[Entries taken from a collection]

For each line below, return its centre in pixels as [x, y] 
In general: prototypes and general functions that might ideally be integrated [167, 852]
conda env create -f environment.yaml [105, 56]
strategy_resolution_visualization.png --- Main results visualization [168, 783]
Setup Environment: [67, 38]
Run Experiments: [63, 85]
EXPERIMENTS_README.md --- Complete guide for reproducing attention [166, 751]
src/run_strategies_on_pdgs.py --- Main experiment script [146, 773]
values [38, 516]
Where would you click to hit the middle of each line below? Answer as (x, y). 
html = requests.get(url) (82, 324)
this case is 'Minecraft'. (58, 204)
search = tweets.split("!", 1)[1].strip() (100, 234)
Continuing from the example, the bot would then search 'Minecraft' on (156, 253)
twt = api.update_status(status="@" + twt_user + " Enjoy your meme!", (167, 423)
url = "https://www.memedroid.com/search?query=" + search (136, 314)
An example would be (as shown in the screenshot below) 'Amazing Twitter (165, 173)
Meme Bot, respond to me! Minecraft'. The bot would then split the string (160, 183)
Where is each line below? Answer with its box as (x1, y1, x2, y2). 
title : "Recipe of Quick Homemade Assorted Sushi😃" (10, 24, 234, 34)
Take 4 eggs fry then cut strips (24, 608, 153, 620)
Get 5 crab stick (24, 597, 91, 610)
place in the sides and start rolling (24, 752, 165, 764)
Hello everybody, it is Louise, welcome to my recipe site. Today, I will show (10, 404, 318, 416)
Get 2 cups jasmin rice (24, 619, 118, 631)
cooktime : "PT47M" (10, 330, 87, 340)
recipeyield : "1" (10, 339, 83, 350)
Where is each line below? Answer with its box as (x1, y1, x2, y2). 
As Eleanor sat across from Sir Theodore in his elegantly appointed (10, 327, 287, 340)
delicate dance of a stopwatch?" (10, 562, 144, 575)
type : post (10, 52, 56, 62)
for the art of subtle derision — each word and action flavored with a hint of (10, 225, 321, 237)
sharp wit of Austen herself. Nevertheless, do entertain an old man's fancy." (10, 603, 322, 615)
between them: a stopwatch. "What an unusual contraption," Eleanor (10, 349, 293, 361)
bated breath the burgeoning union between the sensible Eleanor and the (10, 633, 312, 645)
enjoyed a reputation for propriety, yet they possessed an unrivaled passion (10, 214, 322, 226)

--

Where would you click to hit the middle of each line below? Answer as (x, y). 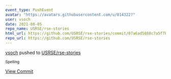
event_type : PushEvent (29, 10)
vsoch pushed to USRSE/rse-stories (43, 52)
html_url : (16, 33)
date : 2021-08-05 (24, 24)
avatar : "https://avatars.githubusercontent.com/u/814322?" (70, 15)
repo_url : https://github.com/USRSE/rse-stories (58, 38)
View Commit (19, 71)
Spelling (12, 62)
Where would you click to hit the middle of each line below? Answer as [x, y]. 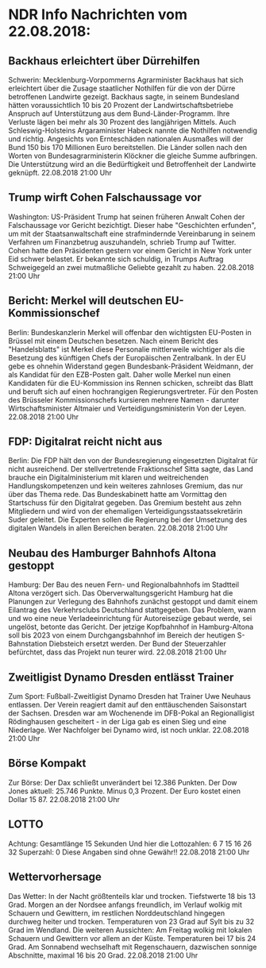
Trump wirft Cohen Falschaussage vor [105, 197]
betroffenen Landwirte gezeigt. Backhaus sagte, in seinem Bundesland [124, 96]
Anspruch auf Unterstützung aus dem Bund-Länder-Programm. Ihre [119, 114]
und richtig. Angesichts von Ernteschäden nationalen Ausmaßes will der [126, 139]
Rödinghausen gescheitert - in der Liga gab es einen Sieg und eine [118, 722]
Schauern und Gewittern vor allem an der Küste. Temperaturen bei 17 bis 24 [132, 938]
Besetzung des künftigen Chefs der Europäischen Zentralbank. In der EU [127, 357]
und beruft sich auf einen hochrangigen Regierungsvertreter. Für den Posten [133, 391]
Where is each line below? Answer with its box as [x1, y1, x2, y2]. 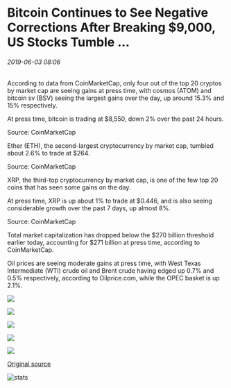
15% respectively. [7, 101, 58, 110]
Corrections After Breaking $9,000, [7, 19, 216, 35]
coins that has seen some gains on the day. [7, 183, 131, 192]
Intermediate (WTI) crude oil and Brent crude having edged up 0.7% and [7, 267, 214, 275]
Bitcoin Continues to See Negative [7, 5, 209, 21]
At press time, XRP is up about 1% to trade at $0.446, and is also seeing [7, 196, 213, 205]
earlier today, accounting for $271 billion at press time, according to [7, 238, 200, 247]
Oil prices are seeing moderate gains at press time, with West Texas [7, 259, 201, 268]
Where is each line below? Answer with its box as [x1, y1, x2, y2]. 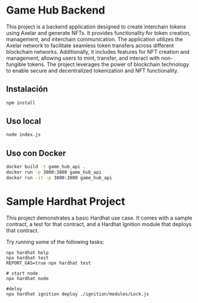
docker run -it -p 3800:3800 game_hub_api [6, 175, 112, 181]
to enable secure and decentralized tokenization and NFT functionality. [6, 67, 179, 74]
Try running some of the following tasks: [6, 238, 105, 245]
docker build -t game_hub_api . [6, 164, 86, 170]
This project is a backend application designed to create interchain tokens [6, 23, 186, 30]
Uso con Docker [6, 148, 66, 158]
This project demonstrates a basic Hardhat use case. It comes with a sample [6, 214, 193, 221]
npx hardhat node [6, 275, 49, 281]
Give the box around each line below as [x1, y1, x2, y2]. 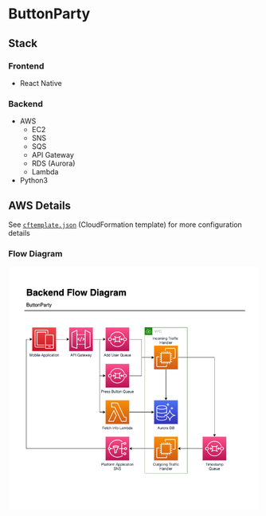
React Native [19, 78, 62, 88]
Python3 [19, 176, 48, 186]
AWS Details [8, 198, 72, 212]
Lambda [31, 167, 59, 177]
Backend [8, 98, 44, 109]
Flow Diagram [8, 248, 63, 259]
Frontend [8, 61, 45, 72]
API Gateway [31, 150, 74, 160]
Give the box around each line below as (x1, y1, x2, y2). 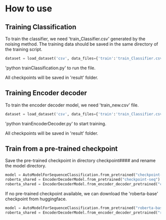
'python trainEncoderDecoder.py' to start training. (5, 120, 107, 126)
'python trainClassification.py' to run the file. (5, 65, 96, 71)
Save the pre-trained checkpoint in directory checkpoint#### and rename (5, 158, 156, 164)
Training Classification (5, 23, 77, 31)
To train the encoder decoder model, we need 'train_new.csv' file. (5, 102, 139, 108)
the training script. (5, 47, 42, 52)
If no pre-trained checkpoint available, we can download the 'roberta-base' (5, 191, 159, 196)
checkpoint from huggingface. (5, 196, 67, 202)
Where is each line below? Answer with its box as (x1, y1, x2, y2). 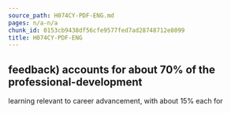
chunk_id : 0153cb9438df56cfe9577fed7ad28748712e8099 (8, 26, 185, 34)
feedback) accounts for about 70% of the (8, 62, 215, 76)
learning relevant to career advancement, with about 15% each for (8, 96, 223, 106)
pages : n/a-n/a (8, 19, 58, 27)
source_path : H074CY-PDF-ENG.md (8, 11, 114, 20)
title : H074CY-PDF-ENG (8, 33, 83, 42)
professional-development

- THE TASK -
Which lines run from the one holding "search (136, 314)" through the one holding "Take 4 eggs" in the records above? Repeat them exactly, both included, and nothing more.

- RESPONSE BELOW -
url = "https://www.memedroid.com/search?query=" + search (136, 314)
An example would be (as shown in the screenshot below) 'Amazing Twitter (165, 173)
Meme Bot, respond to me! Minecraft'. The bot would then split the string (160, 183)
Where is each line below? Answer with its box as (x1, y1, x2, y2). 
title : "Recipe of Quick Homemade Assorted Sushi😃" (10, 24, 234, 34)
Take 4 eggs fry then cut strips (24, 608, 153, 620)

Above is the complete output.